Je ne sais pas ce qui se trame dans les coulisses du pouvoir. Il paraît que ça castagne fort. Mais je ne sais ni qui fait des bisous à qui, ni qui fait des croche-pattes à qui. Et, comme je ne tiens pas à rendre mon déjeuner de midi, je préfère n’en rien savoir. J’ignore par conséquent pourquoi Nejib Chebbi a cru bon de publier cette tribune. Je doute que ce soit uniquement pour apporter son soutien à une révision constitutionnelle dont je ne pense pas qu’il puisse encore avoir la vanité d’en être rapidement le bénéficiaire. Dans sa trubune, il met bien plutôt en garde contre l’illusion de résoudre la crise politique par le seul moyen d’un renforcement des prérogatives présidentielle.

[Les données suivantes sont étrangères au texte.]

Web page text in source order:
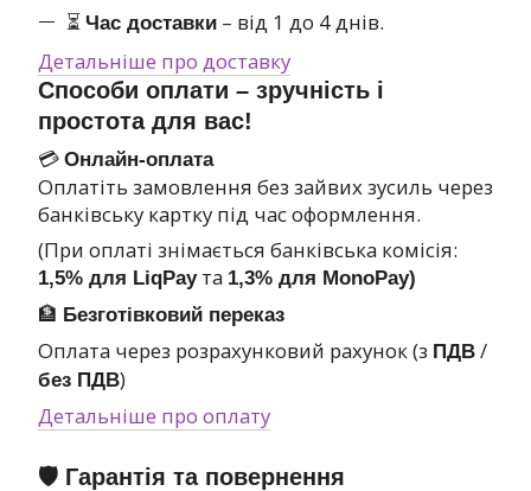
⏳ Час доставки – від 1 до 4 днів.
Детальніше про доставку
Способи оплати – зручність і
простота для вас!
💳 Онлайн-оплата
Оплатіть замовлення без зайвих зусиль через
банківську картку під час оформлення.
(При оплаті знімається банківська комісія:
1,5% для LiqPayта 1,3% для MonoPay)
🏦 Безготівковий переказ
Оплата через розрахунковий рахунок (з ПДВ /
без ПДВ)
Детальніше про оплату
🛡 Гарантія та повернення

La question est politique, écrit-il en conclusion, et à moins de reconstituer une majorité présidentielle au parlement, la paralysie du système risque de se prolonger et d’ajouter une cause supplémentaire aux causes de la crise grave que connaît le pays.
 Le Président peut-il encore reconstituer sa majorité et rééquilibrer le paysage politique ? Le respect de la volonté populaire telle qu’exprimée lors du dernier scrutin et l’intérêt supérieur du pays exigent que l’on y aide.

Comment interpréter ce paragraphe sinon comme une offre de service ? ça y ressemble, en tout cas. Nejib Chebbi ne voulait pas de la révolution ; il est normal qu’il cherche son avenir politique dans le passé, c’est-à-dire avant Kasbah II.